In essence, supervised learning models sort out a statistical relationship between training input and output data in a non-linear fashion, which is the cause that many models lack interpretability, especially those concerned with Deep Learning (DL). It is already a well-known fact that for prospective cases, there is no guarantee that the model’s performance will be consistent with what was observed in retrospective stages. Moreover, the absence of a clear rational link between input and output data gives many ML models a ‘black-box’ nature, which entails various challenges that need to be thoroughly tackled.

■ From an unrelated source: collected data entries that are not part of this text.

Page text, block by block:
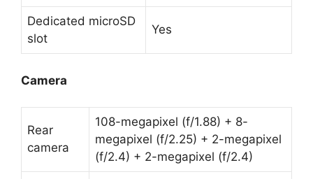
Dedicated microSD
slot
Yes
Camera
Rear
camera
108-megapixel (f/1.88) + 8-
megapixel (f/2.25) + 2-megapixel
(f/2.4) + 2-megapixel (f/2.4)
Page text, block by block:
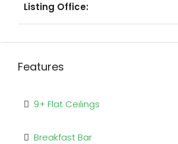
Listing Office:
Features
9+ Flat Ceilings
Breakfast Bar
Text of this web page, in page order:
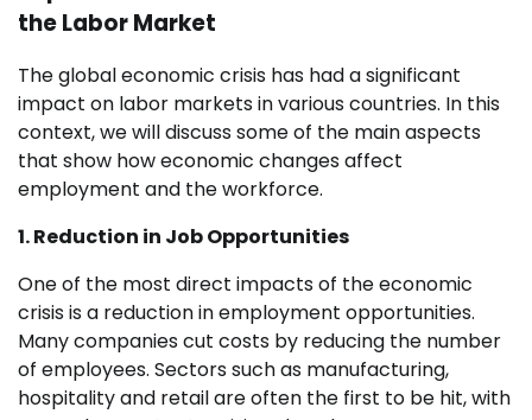
the Labor Market
The global economic crisis has had a significant
impact on labor markets in various countries. In this
context, we will discuss some of the main aspects
that show how economic changes affect
employment and the workforce.
1. Reduction in Job Opportunities
One of the most direct impacts of the economic
crisis is a reduction in employment opportunities.
Many companies cut costs by reducing the number
of employees. Sectors such as manufacturing,
hospitality and retail are often the first to be hit, with

While useful and interesting applications have emerged [Citation1–3, there has also been a tendency to overestimate the capacity of ML models. Therefore, rather than showcasing some role-model applications, we discuss three significant aspects identified in previous implementations concerning early stages of drug discovery in order to highlight their advantages, disadvantages, and risks.

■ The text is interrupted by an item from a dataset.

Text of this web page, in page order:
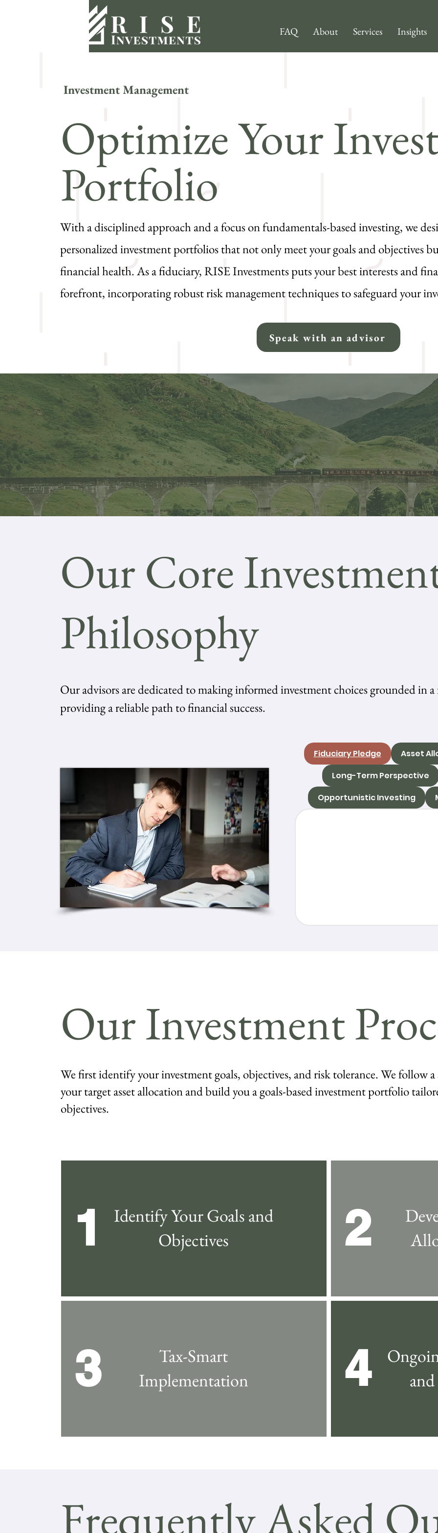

a) Reaching accurate outcomes with ML albeit based on the wrong reasons: It has been seen that some ML-based scoring functions which presented a superior performance in virtual screening were, in fact, wrongly validated using the DUD-E dataset [Citation4,Citation5]; As this dataset was built based on the structural difference between ligands and decoys, it is not correct to validate ML methods that use structural descriptors of small-molecules as input data. Efforts have been made to improve this scenario by collecting more suitable data for ML applications, as the case of LIT-PCBA [Citation6], although further contributions are highly necessary.

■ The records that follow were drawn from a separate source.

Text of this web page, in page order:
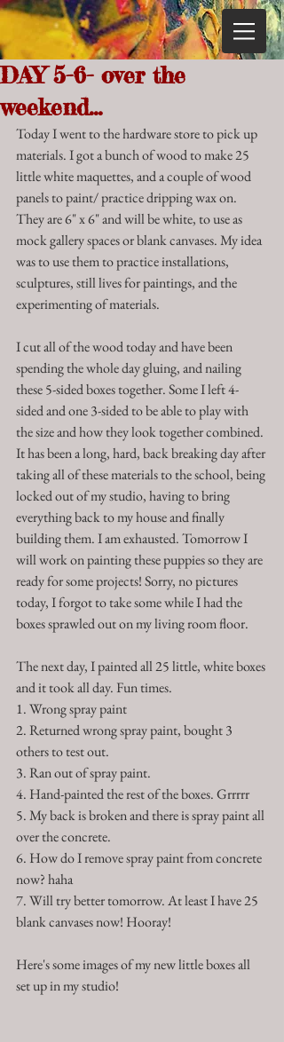
DAY 5-6- over the
weekend...
Today I went to the hardware store to pick up
materials. I got a bunch of wood to make 25
little white maquettes, and a couple of wood
panels to paint/ practice dripping wax on.
They are 6" x 6" and will be white, to use as
mock gallery spaces or blank canvases. My idea
was to use them to practice installations,
sculptures, still lives for paintings, and the
experimenting of materials.
I cut all of the wood today and have been
spending the whole day gluing, and nailing
these 5-sided boxes together. Some I left 4-
sided and one 3-sided to be able to play with
the size and how they look together combined.
It has been a long, hard, back breaking day after
taking all of these materials to the school, being
locked out of my studio, having to bring
everything back to my house and finally
building them. I am exhausted. Tomorrow I
will work on painting these puppies so they are
ready for some projects! Sorry, no pictures
today, I forgot to take some while I had the
boxes sprawled out on my living room floor.
The next day, I painted all 25 little, white boxes
and it took all day. Fun times.
1. Wrong spray paint
2. Returned wrong spray paint, bought 3
others to test out.
3. Ran out of spray paint.
4. Hand-painted the rest of the boxes. Grrrrr
5. My back is broken and there is spray paint all
over the concrete.
6. How do I remove spray paint from concrete
now? haha
7. Will try better tomorrow. At least I have 25
blank canvases now! Hooray!
Here's some images of my new little boxes all
set up in my studio!

Moreover, it was demonstrated that among the predicted docking poses from five DL-based docking methods, a notable percentage had physically implausible ligand poses, such as wrong ligand stereochemistry or not planar aromatic rings, despite having RMSD values lower than 2.0 Å to the experimental-binding modes [Citation7]. It was proposed, therefore, that physical plausibility must be considered when validating ML-based docking poses prediction.
An additional example involves the use of ML for the identification of a kinase inhibitor in a mere span of 21 days [Citation8]. This seemed to establish a new paradigm for de novo drug design. The study proposed a novel ML-driven pipeline for the generation of compounds based on a series of molecular properties of interest, but it was later pointed out that the found inhibitor was very similar to an already known drug present in the training set [Citation9]. This fact prompted the publication of some rational guidelines when using ML for de novo design, which attempt, essentially, to perform a stringent validation of generative artificial intelligence (AI) models in DD [Citation9,Citation10].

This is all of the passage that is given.